Tech platforms will have to work with news companies to develop a voluntary code to govern their relationship by November 2020, or else the government will consider a mandatory code.
Morrison rejected the ACCC’s call for new rules to force content to be taken off digital platforms in the event of copyright infringement. He also rejected changing tax rules to encourage philanthropic support for journalism.
Australia’s government is “kicking the issues down the road a little bit,” said Rob Nicholls, a senior lecturer at the University of New South Wales Business School in Sydney. While the need for further consultation is understandable, delays in acting “essentially mean that competition and consumers are left in the status quo that the ACCC has already identified as being unacceptable.”
Regulators worldwide have been trying to loosen the tech giants’ grip on everything from advertising and search engines, to news, data and elections.
Facebook, the world’s largest social media company, is grappling with a mushrooming list of challenges, including antitrust investigations, criticism of its handling of personal information, and dissatisfaction with its treatment of political content.

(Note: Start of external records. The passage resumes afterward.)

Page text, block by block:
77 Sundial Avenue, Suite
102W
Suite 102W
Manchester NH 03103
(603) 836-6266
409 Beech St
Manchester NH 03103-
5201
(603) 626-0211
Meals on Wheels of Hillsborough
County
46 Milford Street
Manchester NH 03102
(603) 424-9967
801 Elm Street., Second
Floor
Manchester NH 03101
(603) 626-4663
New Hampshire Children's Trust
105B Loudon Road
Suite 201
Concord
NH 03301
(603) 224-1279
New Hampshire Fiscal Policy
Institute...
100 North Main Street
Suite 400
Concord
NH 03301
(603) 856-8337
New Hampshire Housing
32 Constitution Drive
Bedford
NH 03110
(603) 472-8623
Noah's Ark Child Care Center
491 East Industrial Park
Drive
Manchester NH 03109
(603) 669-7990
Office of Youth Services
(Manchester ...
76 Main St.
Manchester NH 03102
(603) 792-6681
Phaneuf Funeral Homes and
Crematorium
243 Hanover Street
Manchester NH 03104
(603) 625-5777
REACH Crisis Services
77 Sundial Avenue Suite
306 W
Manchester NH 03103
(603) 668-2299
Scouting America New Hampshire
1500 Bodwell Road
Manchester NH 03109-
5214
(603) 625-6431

In July, Facebook agreed to pay $5bn to the US Federal Trade Commission – the largest privacy fine in the agency’s history – to resolve the Cambridge Analytica data scandal. Google was also fined by the FTC to settle claims it violated children’s privacy on its YouTube platform.
Google said Thursday it would continue to engage with the ACCC and the Australian government on areas “such as privacy, ad tech and our work with publishers.”
Facebook said it was an opportune time for the government and industry to work on new regulation “that affords choice and opportunities for millions of Australians that use our services.” The company remains focused on “achieving economy-wide privacy protection.”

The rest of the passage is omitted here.